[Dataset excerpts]
----

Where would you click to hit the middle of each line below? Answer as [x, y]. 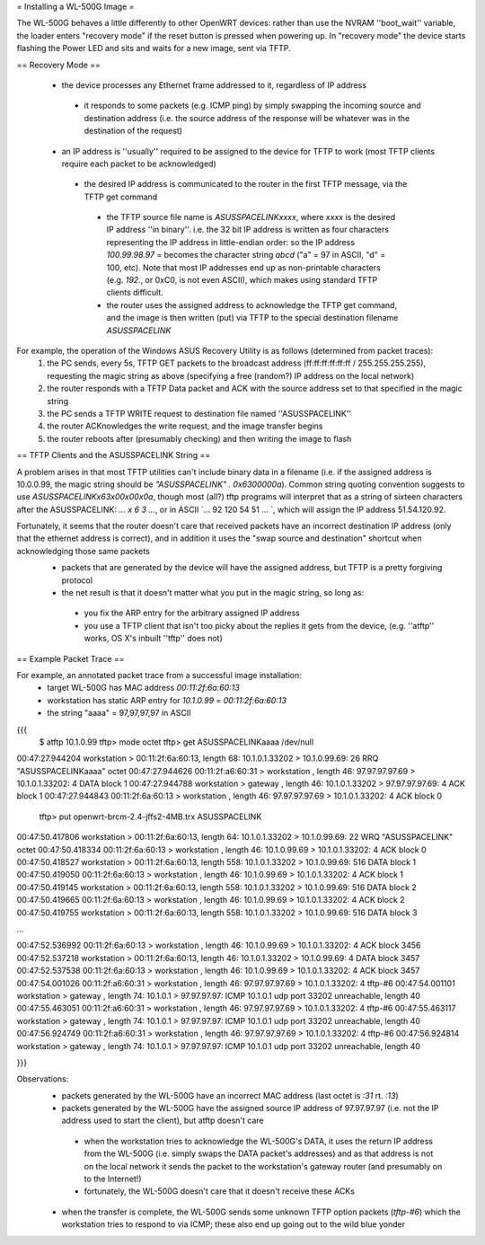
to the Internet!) [113, 1179]
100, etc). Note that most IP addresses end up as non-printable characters [243, 267]
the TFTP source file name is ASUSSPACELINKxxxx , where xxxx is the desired [251, 217]
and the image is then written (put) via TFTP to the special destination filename [252, 318]
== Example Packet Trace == [71, 658]
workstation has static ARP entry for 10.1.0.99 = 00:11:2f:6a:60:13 [167, 700]
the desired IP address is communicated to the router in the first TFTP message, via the [246, 184]
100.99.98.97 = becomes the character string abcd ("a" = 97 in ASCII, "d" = [246, 255]
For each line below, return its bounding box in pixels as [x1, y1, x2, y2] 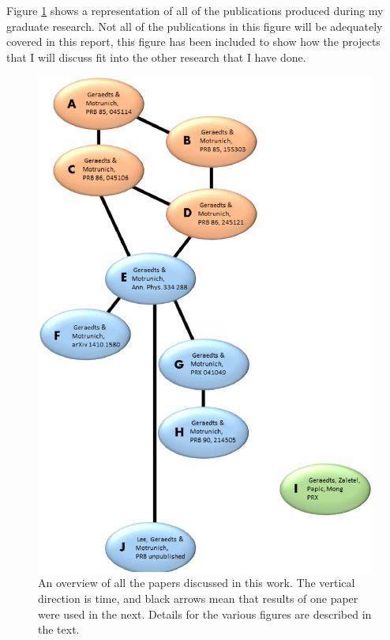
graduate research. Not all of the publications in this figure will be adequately [6, 17, 383, 34]
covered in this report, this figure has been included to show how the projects [6, 33, 381, 50]
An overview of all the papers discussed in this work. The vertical [38, 574, 355, 591]
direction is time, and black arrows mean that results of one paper [38, 590, 358, 607]
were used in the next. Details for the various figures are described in [38, 605, 372, 622]
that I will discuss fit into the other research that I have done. [6, 48, 306, 65]
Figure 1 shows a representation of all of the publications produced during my [6, 2, 384, 18]
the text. [38, 621, 80, 638]
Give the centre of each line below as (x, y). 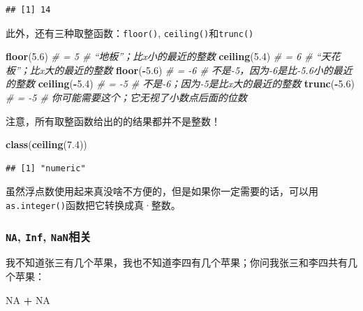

----

**Required work:**
Repeat the records above exactly, from the first line through the line containing "covered in this", and leave out the pictures.

**Result of the task:**
Where would you click to hit the middle of each line below? Answer as [x, y]. 
to the Internet!) [113, 1179]
100, etc). Note that most IP addresses end up as non-printable characters [243, 267]
the TFTP source file name is ASUSSPACELINKxxxx , where xxxx is the desired [251, 217]
and the image is then written (put) via TFTP to the special destination filename [252, 318]
== Example Packet Trace == [71, 658]
workstation has static ARP entry for 10.1.0.99 = 00:11:2f:6a:60:13 [167, 700]
the desired IP address is communicated to the router in the first TFTP message, via the [246, 184]
100.99.98.97 = becomes the character string abcd ("a" = 97 in ASCII, "d" = [246, 255]
For each line below, return its bounding box in pixels as [x1, y1, x2, y2] 
graduate research. Not all of the publications in this figure will be adequately [6, 17, 383, 34]
covered in this report, this figure has been included to show how the projects [6, 33, 381, 50]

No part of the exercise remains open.